[Bug] Argon won't go back online after a reboot


#1

Observed behavior: the Argon can be gotten online only by restarting the new device setup procedure in the Particle mobile app. It cannot be gotten back online with particle serial wifi.

After a reboot, it starts with a moderate green flash, then transitions to a rapid/fast green flash. It never proceeds past this point.

When using particle serial wifi, it successfully detects the network. If intentionally I enter the wrong password, the green light flashes in the identical pattern to if I input it correctly.

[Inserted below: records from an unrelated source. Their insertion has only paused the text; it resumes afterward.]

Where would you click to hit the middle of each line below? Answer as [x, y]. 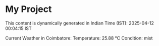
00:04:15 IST [18, 28]
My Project [29, 9]
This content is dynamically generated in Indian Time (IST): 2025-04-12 [79, 23]
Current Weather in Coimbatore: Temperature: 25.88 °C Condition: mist [79, 38]
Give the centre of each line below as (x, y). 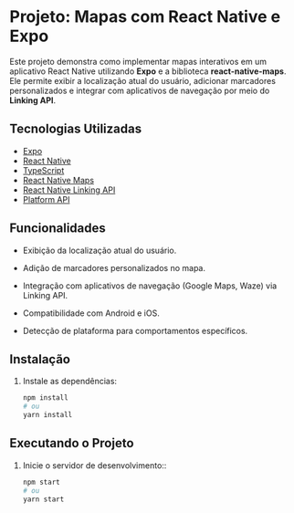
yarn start (43, 499)
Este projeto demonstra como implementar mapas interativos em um (138, 61)
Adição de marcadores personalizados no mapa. (114, 267)
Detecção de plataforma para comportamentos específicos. (135, 330)
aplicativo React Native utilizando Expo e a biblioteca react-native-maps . (148, 71)
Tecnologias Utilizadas (76, 129)
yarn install (47, 415)
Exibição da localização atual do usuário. (100, 250)
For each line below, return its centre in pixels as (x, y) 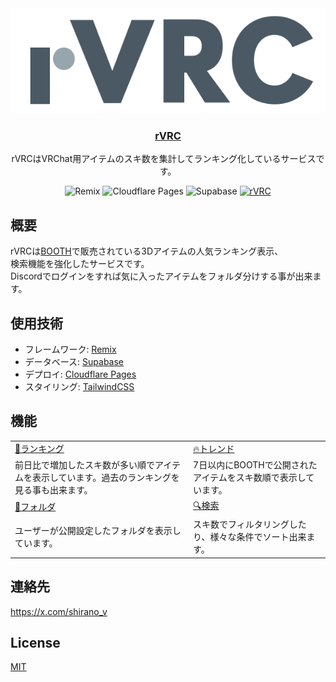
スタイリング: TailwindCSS (79, 386)
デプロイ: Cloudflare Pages (80, 374)
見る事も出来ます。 (53, 489)
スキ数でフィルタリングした (250, 524)
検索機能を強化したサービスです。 (80, 264)
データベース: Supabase (74, 361)
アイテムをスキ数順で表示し (250, 477)
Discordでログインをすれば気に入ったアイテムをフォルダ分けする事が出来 (161, 276)
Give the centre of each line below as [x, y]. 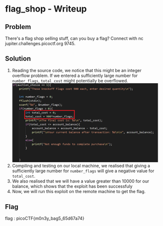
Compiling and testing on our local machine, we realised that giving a [81, 166]
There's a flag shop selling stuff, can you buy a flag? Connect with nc [74, 38]
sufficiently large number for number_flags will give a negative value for [83, 171]
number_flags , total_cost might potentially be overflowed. [70, 80]
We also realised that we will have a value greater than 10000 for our [81, 181]
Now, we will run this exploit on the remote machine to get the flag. [79, 192]
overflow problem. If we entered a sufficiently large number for [75, 75]
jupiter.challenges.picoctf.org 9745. [40, 44]
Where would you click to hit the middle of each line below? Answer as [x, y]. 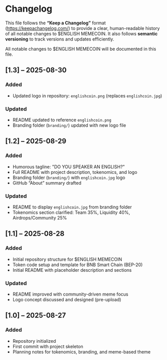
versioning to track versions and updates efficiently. [60, 39]
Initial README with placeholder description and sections [72, 270]
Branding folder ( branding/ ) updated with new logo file [69, 125]
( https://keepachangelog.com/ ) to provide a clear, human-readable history [82, 28]
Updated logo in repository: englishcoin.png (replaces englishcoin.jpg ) [87, 96]
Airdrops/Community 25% [40, 218]
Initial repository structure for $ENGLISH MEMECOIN [67, 259]
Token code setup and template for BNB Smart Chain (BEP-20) [77, 265]
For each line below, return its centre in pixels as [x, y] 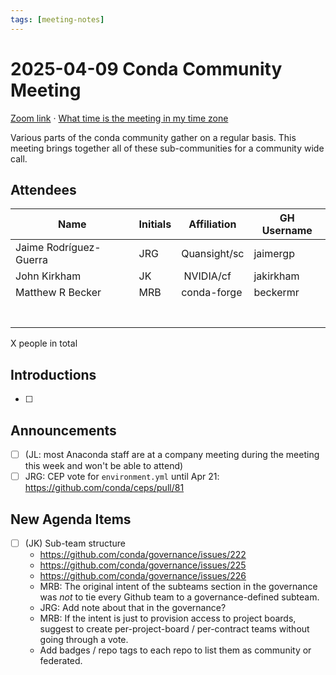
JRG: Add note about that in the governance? [133, 607]
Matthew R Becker [58, 293]
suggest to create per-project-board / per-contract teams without [174, 629]
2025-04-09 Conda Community [146, 68]
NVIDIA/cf [207, 276]
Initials [155, 224]
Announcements [63, 430]
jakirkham [276, 276]
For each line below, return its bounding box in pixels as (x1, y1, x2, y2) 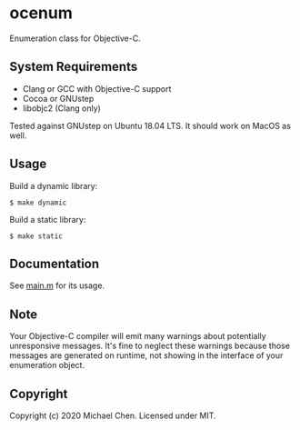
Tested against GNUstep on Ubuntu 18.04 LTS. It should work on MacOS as (9, 120, 291, 131)
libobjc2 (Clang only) (22, 103, 102, 114)
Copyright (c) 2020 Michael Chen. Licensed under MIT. (9, 410, 216, 421)
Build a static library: (9, 214, 86, 225)
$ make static (9, 231, 64, 241)
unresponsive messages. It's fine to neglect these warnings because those (9, 340, 291, 352)
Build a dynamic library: (9, 180, 98, 191)
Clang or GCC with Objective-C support (22, 83, 172, 94)
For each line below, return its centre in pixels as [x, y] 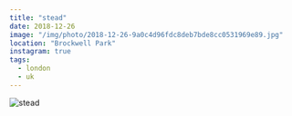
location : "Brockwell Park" [63, 43]
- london [34, 69]
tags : [20, 60]
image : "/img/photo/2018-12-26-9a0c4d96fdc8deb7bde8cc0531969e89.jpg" [146, 34]
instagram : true [40, 52]
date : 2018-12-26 [42, 26]
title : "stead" [38, 18]
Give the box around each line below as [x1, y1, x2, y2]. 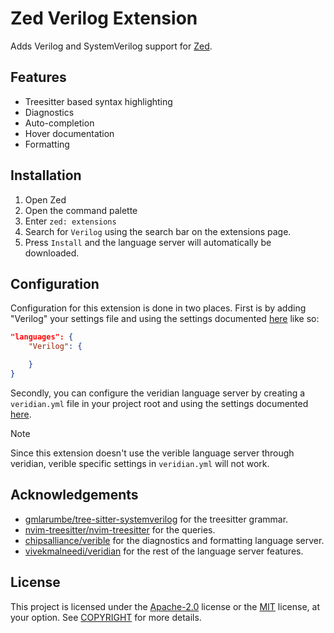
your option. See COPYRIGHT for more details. [10, 611, 202, 623]
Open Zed [24, 193, 67, 206]
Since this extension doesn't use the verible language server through [10, 447, 295, 459]
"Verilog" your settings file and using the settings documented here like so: [10, 313, 320, 325]
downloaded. [24, 247, 80, 259]
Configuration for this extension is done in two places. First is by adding [10, 302, 307, 314]
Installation [10, 167, 82, 184]
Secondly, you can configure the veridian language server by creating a [10, 387, 306, 399]
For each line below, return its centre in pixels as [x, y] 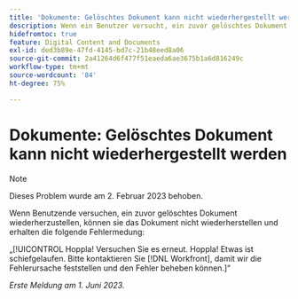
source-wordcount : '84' [53, 75]
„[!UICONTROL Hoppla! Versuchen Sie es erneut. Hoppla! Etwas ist [132, 248]
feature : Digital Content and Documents [85, 42]
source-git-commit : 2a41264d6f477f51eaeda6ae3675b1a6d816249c [126, 59]
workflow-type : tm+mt [49, 67]
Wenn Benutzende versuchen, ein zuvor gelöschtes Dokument [123, 213]
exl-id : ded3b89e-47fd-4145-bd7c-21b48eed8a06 [97, 51]
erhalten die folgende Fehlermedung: [77, 232]

Expected behavior: the Argon should reconnect after boot (i.e. not rapidly flash green and should show up in the console)

Firmware: 1.4.4

Note 1: I do not have a second Argon so cannot test if this is the network or the device.
Note 2: I have a JTAG debugger and can poke around.


#2

More information, and a refined understanding of the bug:

Opening serial monitor for com port: "/dev/tty.usbmodem1421301"
Serial monitor opened successfully:
0000005341 [net.th] TRACE: OpenThread state changed: 12a5
0000005342 [net.ifapi] INFO: Netif th1 link UP
0000005343 [system.nm] INFO: State changed: IFACE_UP -> IFACE_LINK_UP
0000005345 [net.th] TRACE: OT_CHANGED_THREAD_NETDATA
0000005345 [net.th] TRACE: Synchronizing IP state with LwIP
0000005346 [net.ifapi] TRACE: Netif th1 ipv6 addr state changed
0000005348 [net.ifapi] TRACE: Netif th1 ipv6 addr state changed
0000005350 [net.th] TRACE: Added FD9C:4A3:4B8F::FF:FE00:FC00 0
0000005351 [system.ot] TRACE: IPv6 address was added
0000005351 [system.ot] INFO: Role changed: leader
0000005352 [system.ot] TRACE: RLOC was added
0000005353 [system.ot] TRACE: Partition ID changed
0000005354 [system.ot] TRACE: Thread network data changed
0000005355 [system.ot] TRACE: Subscribed to IPv6 multicast address
0000005356 [hal] TRACE: NCP ready to accept AT commands
0000005357 [ncp.at] TRACE: > AT+CMUX=0
0000005359 [ncp.at] TRACE: < OK
0000005360 [gsm0710muxer] INFO: Starting GSM07.10 muxer
0000005361 [gsm0710muxer] INFO: Openning mux channel 0
0000005361 [gsm0710muxer] INFO: GSM07.10 muxer thread started
0000005414 [gsm0710muxer] INFO: Resuming channel 0
0000005415 [gsm0710muxer] INFO: Openning mux channel 1
0000005466 [gsm0710muxer] INFO: Resuming channel 1
0000005467 [gsm0710muxer] INFO: Resuming channel 1
0000005468 [ncp.at] TRACE: > AT
0000005519 [ncp.at] TRACE: < OK
0000005520 [ncp.at] TRACE: > AT+CWDHCP=0,3
0000005569 [ncp.at] TRACE: < OK
0000005569 [hal] TRACE: NCP state changed: 1
0000005570 [net.esp32ncp] TRACE: NCP event 1
0000005574 [gsm0710muxer] INFO: Openning mux channel 2
0000005669 [gsm0710muxer] INFO: Resuming channel 2
0000005670 [hal] TRACE: Connecting to "Interpenguin"
0000008071 [ncp.at] TRACE: < WIFI CONNECTED
0000009021 [ncp.at] TRACE: < OK
0000009021 [hal] TRACE: NCP connection state changed: 2
0000009022 [net.esp32ncp] TRACE: NCP event 2
0000009023 [net.esp32ncp] TRACE: State changed event: 2
0000009024 [net.ifapi] INFO: Netif wl3 link UP

This line tells the tale: 0000005670 [hal] TRACE: Connecting to "Interpenguin"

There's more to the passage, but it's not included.